Advertisement

In Final Day, Quayle Praises Bush’s Record : Campaign: He lauds the President’s role in Desert Storm and says the Administration has brought the economy to the beginning of recovery.

Share
TIMES STAFF WRITER

Vice President Dan Quayle, long the battering-ram of the Republican ticket, set harsh rhetoric aside on his final day on the stump to praise President Bush’s record and promise a better next term.

In a six-city Midwestern swing, Quayle dropped his standard charges about Gov. Bill Clinton’s draft record and hints about Clinton’s infidelity. He didn’t mention the Democrat’s name once.
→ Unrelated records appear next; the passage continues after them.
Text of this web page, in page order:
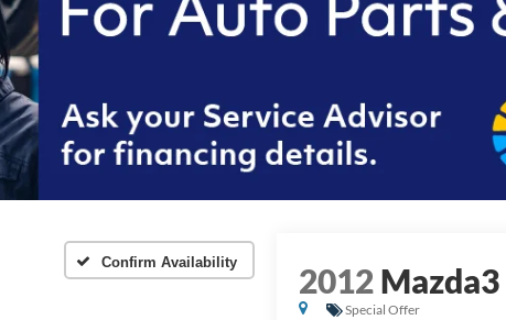
Confirm Availability 2012Mazda3
Special Offer
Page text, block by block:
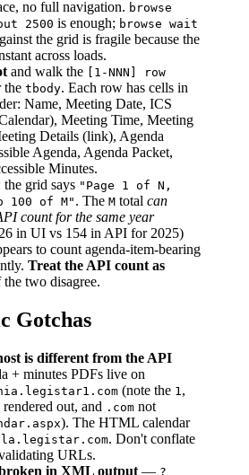
no full navigation. browse
2500 is enough; browse wait
the grid is fragile because the
across loads.
and walk the [1-NNN] row
the tbody. Each row has cells in
Name, Meeting Date, ICS
Meeting Time, Meeting
Details (link), Agenda
Agenda, Agenda Packet,
Minutes.
the grid says "Page 1 of N,
100 of M" . The M total can
count for the same year
in UI vs 154 in API for 2025)
to count agenda-item-bearing
Treat the API count as
the two disagree.
Gotchas
is different from the API
+ minutes PDFs live on
(note the 1,
out, and .com not
). The HTML calendar
. Don't conflate
URLs.
in XML output — ?

Instead, he warmly praised Bush’s record in foreign and domestic policy, and attributes as a leader. Revisiting again Bush’s role in Operation Desert Storm, Quayle told a crowd of several hundred at a Columbus Airport hangar that Bush “knew how to unite the world. He is a leader. He is a great President. And he’s going to be our President for four more years.”

Advertisement

Quayle urged voters to stick with an Administration that had brought the end of the Cold War, and had brought the economy to the beginning of a recovery.

“We don’t want to change the direction that this country is going because we are out of the recession and into the recovery,” Quayle said. “We don’t want to change the fact that we have won the Cold War and now with the new Congress we can win the domestic war.”
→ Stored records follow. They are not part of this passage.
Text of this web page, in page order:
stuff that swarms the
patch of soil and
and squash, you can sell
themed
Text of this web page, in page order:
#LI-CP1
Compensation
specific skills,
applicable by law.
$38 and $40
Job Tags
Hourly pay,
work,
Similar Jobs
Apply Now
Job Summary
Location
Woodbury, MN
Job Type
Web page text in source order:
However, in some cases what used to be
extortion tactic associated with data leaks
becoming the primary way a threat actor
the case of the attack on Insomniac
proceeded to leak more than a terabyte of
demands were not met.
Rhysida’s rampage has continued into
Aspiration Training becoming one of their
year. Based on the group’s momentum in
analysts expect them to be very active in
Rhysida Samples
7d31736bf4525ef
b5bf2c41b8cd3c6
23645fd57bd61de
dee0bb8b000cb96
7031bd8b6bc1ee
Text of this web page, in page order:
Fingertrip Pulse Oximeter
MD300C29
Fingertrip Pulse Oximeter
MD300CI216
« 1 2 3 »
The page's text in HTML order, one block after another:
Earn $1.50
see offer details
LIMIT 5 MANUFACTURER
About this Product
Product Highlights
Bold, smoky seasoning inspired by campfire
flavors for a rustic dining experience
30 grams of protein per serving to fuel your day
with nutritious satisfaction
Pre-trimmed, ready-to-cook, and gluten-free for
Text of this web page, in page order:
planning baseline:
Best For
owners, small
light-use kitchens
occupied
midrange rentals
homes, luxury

Quayle’s press secretary said the shift in tone was intentional.

“We’re going positive today,” said David Beckwith. “He wants to leave people with a positive impression of what we’ll be doing in the second term.
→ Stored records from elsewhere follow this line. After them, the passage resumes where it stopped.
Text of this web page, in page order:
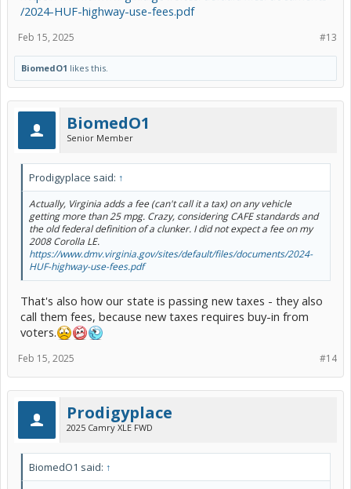
/2024-HUF-highway-use-fees.pdf
#13
Feb 15, 2025
BiomedO1 likes this.
BiomedO1
Senior Member
Prodigyplace said: ↑
Actually, Virginia adds a fee (can't call it a tax) on any vehicle
getting more than 25 mpg. Crazy, considering CAFE standards and
the old federal definition of a clunker. I did not expect a fee on my
2008 Corolla LE.
https://www.dmv.virginia.gov/sites/default/files/documents/2024-
HUF-highway-use-fees.pdf
That's also how our state is passing new taxes - they also
call them fees, because new taxes requires buy-in from
voters.
#14
Feb 15, 2025
Prodigyplace
2025 Camry XLE FWD
BiomedO1 said: ↑

“The doubts are out there about Clinton,” he added.

For most of the campaign year, Quayle has played the role of roundhouse-punching presidential surrogate, attacking the Democrats on their values and spending habits and trying to raise doubts about the opposition’s character.

Only Sunday, Quayle came as close as he has to bringing up the accusations of Clinton’s infidelity by suggesting the country needed a president who was “faithful to his family.”

But Quayle has stopped short of the simple name-calling that Bush turned to last Thursday, when he called the Clinton-Gore ticket “bozos” and “crazies.” Quayle aides said they saw no advantage in such an approach.

Advertisement

Quayle, who has been in a consistently buoyant mood since his vice presidential debate with Sen. Al Gore two weeks ago, was cheerful again Monday despite polls showing that Clinton’s lead might be again widening.

Early Monday, Quayle ventured into the rear of Air Force Two to joke with reporters that he had reserved his most effective campaign lines for the swing through Tennessee, Ohio, Michigan, Wisconsin, Illinois and Indiana.

“I saved it all for today,” he said. “My lines in the speech are going to put us over.”

Quayle’s final day on the stump did not turn out overwhelming crowds. In Tennessee, 1,000 showed up to see Quayle, U.S. Education Secretary Lamar Alexander, former Sen. Howard H. Baker Jr. and former Sen. William E. Brock III.

Quayle’s appearance in Columbus, Ohio, brought 500 to a damp hangar, where his appearance was hailed with a rendition of Richard Strauss’ “Also Sprach Zarathustra.” As the opening theme ended, the hangar door swung open and the crowd saw Quayle descending from the aircraft.

In Saginaw, Mich., 300 showed up, including a knot of protesters, who identified themselves as Republicans for Clinton.

But Monday evening a home-state crowd of about 2,000 greeted Quayle in Ft. Wayne.

Today, in his home town of Huntington, Ind., the vice president plans to visit his dentist, with dozens of reporters and photographers in tow, before going to the polls. He has routinely made Election Day visits to Dr. John E. Regan because of his suspicion that seeing Regan in 1976, 1978 and 1980 had brought victories, Quayle said.

Advertisement

But if Quayle was upbeat, or at least serene, about his chances, his staff seemed less eager to predict the outcome of Tuesday’s balloting. None would take part in a $5 Election Day pool begun by the press corps.

One aide, asked how the staff intended to work for a Bush-Quayle victory on the campaign’s last day, said, “Pray.”